Ross speeds up her speech to signal Bow’s beta-dog need to be liked, widening her big eyes, while Anderson narrows his to play the stern, all-knowing paterfamilias. They’re an updated version of Lucy and Ricky, except both are more Lucy than Ricky, trying desperately to do things just right, but getting just about everything wrong. The broad-strokes acting and writing style can render the series a little corny and the plots a little too sitcom-y. But it’s also what makes the semi-taboo topics about race, like why black parents spank their children more than their white counterparts, more easily digestible. Dre’s opening monologue in the season premiere underscores a provocative aspect of race relations in America: Who still uses the N-word, and is that ever okay? It starts when Jack uses the word at a school talent show and is threatened with expulsion, and his parents scramble to excuse (Bow) or defend (Dre) his behavior.

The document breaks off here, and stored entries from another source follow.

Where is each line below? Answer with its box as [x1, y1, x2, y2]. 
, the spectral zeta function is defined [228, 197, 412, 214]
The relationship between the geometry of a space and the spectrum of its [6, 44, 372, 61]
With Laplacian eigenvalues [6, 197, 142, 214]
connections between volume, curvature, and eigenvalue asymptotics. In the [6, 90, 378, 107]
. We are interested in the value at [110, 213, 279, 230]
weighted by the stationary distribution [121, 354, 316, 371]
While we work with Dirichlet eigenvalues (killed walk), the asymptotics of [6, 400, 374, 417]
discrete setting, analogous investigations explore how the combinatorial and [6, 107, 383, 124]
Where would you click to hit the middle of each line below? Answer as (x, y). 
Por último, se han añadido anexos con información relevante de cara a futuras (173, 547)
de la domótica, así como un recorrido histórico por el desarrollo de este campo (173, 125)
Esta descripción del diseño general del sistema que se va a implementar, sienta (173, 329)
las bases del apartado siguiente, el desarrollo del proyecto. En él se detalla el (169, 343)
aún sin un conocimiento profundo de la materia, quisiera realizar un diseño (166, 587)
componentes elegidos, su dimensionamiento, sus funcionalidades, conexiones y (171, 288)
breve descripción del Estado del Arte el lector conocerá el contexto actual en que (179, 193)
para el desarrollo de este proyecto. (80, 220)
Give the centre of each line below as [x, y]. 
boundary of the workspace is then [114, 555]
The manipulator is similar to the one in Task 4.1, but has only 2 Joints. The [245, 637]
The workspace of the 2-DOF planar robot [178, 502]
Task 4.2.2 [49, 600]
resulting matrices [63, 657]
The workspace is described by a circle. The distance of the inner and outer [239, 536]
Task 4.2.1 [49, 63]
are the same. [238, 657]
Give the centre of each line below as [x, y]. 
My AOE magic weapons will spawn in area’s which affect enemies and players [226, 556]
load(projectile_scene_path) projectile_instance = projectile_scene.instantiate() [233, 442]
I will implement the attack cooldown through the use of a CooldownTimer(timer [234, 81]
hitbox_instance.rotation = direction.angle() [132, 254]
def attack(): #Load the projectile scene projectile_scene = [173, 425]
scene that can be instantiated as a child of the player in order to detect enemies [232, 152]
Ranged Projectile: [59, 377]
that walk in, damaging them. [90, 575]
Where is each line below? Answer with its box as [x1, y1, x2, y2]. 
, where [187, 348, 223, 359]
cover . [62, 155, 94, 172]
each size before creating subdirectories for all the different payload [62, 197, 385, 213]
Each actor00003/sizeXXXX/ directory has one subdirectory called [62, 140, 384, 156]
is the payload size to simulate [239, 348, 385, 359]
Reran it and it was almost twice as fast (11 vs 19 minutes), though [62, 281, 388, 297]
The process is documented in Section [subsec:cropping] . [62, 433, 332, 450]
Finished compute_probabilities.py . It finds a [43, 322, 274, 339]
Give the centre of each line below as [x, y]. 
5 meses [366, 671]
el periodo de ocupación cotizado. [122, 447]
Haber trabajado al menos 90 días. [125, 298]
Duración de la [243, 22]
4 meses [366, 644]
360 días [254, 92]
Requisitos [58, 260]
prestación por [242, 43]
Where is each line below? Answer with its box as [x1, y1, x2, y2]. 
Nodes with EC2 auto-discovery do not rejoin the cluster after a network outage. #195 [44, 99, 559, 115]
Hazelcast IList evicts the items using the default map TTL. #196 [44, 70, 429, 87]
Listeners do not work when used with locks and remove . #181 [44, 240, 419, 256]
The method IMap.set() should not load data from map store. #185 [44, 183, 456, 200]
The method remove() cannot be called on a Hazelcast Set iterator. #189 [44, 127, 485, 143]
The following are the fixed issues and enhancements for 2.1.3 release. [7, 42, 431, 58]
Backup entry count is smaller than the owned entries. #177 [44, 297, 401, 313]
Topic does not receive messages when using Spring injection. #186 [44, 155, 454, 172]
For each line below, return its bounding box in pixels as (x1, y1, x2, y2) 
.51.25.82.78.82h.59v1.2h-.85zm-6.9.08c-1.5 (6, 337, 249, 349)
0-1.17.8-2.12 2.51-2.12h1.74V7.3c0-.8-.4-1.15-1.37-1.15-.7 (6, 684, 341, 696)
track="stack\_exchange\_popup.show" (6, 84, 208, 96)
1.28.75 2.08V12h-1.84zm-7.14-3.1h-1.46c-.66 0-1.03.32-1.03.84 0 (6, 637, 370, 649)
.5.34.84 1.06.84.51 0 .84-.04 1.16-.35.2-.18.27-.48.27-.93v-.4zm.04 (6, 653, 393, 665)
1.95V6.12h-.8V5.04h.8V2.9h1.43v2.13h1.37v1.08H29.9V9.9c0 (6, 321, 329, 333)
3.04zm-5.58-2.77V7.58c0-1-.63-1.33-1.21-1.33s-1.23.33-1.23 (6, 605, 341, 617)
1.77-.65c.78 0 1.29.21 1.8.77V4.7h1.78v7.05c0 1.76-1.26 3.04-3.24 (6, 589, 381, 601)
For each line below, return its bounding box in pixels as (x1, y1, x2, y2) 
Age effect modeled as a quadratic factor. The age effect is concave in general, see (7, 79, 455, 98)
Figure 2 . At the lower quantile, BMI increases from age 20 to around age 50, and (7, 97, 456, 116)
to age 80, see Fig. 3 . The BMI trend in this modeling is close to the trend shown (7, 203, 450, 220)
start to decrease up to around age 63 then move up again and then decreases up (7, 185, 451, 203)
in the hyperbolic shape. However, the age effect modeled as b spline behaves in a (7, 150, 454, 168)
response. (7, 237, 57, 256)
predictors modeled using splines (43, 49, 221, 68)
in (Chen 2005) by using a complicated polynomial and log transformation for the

While it presents a variety of perspectives, these scenes hit only the most familiar notes to present a funny but fairly glib gloss on the subject. Dre insists that using the word is Jack’s birthright, but that white people should be forbidden to utter it. Dre’s father (Laurence Fishburne) and mother (Jenifer Lewis), who add a welcome dose of old-school gravel to the series in their too-infrequent appearances, say nobody, black or white, should ever use the N-word—though, as their reactions to each other and a pair of quick flashbacks make clear, both of them do. Parents and son agree on one thing: Zoey’s generation is crazy, because they don’t care who says it. And back in Dre’s marketing firm, his white co-workers, who often provide a crude version of the white perspective on an episode’s theme, talk about how much they miss being able to use words like “colored” and “Negro.” Meanwhile, Bow, smiling a little too brightly and talking a little too fast, tries to sweet-talk a skeptical administrator into letting Jack off the hook because, well, just look at that adorable face. It’s Blackish at its most engaging and its most frustrating: Funny, endearing, and studded with little truths about family life and race relations, it tackles a topic network TV rarely dares to touch—but says little we don’t already know.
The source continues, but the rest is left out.